# chazo



## MVPXXL

Esto es para los más valientes, me ha salido en un texto la palabra “chazo”, en el diccionario español dice: 
*chazo1.** 1. m. Can.* Pedazo, remiendo
*2.* m nudillo(ǁ zoquete de madera
¿cómo demonios la traduzco al inglés?


----------



## PPC

Como siempre, debes dar mas contexto.


----------



## Eugin

MVPXXL said:


> Esto es para los más valientes, me ha salido en un texto la palabra “chazo”, en el diccionario español dice:
> *chazo1.** 1. m. Can.* Pedazo, remiendo
> *2.* m nudillo(ǁ zoquete de madera
> ¿cómo demonios la traduzco al inglés?


 
¡Hola!
Se ve que eres nuevo en el foro y por eso te recomiendo que dispongas de unos minutos para leer las reglas del foro, para poder manejarte mejor en él a la hora de hacer tus consultas. Acá tienes el link para las reglas. 
Por lo tanto, necesitamos la oración entera, y un poco de contexto, para poder darte la traducción más precisa, de acuerdo al sentido de la oración.

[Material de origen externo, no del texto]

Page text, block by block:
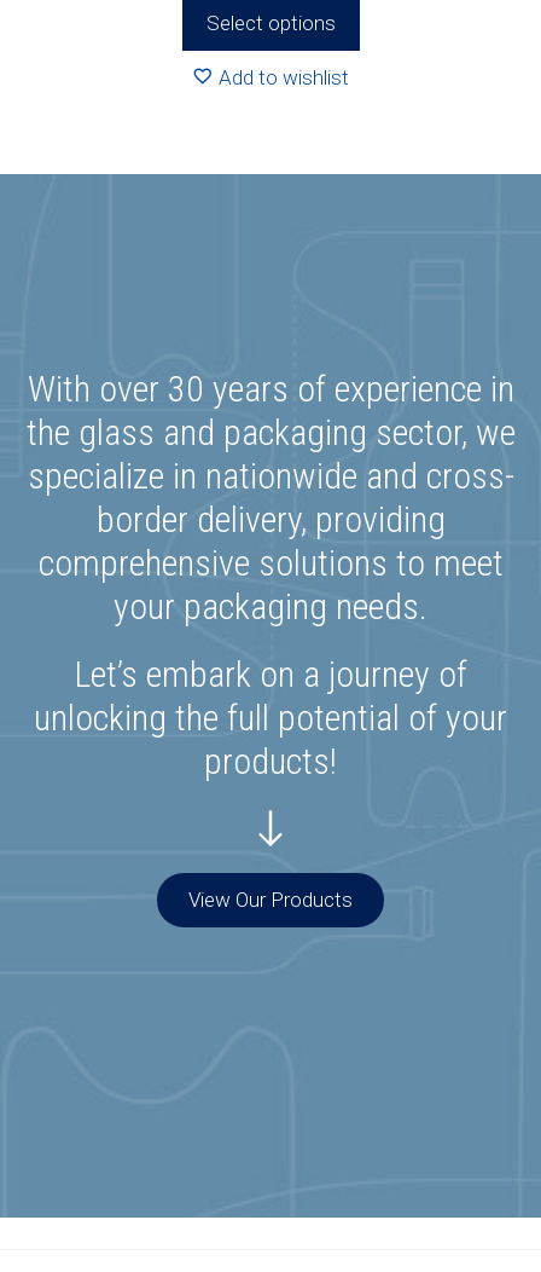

Espero que sepas entender. Saludos


----------



## MVPXXL

Sorry, ahora ya lo he leído(las normas).
la frase:
"Ajustar el tonel con el chazo con pequeños golpes"
Creo que es una especie de cincel para ajustar los toneles de vino, o algo así.
Perdón de nuevo, por el post y el tipo de consulta, toda ayuda es bienvenida thank you


----------



## araceli

Hola:

Encontré este enlace que explica cómo se usa el chazo:

http://www.elgrifo.com/trabajos1a.htm

chazo = poedor = refilador

Ahora hay que encontrar la traducción...

Trasladé esta consulta al foro se Specialized Terminilogy.


----------



## MVPXXL

Gracias Araceli, me has ayudado de veras


----------



## araceli

De nada, pero todavía no apareció la palabra en inglés...


----------



## mora

Hola 

Creo que es tipo de cincel (ing. 'chisel') o posiblemente tipo de cepillo (ing. 'plane').

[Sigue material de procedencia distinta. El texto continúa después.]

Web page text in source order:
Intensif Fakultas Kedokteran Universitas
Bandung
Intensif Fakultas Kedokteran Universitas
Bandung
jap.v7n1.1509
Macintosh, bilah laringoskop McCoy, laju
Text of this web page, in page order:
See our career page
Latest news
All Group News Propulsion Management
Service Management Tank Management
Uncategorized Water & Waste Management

Refilador significa 'plane' or 'trimmer', pero no se usa este con martillo, se usa cincel con martillo. 

Mora


----------



## usuarios

dowel, puede ser


----------



## KingsFlautist

Chazo SI es DOWEL que habla de la cosita plástica o de madera que se mete en el ollo en la pared donde quieres poner un clavo pero el clavo no agarra bien en la pared. Se mete el chazo primero y luego el clavo o más bien el tornillo y queda fijo en la pared.  Por qué no borran esos posts que no sirven, para poder encontrar la respuesta más rápidamente. Gracias a "Usuarios" por la respuesta que buscaba yo.


----------



## RichardII

Todos intentaron ayudar así que no creo que sea correcto pedir que borren los posts que quisieron ayudar. Además "Ollo" no existe, mas bien quiso usted decir "Hoyo". Ojo con la ortografía.


----------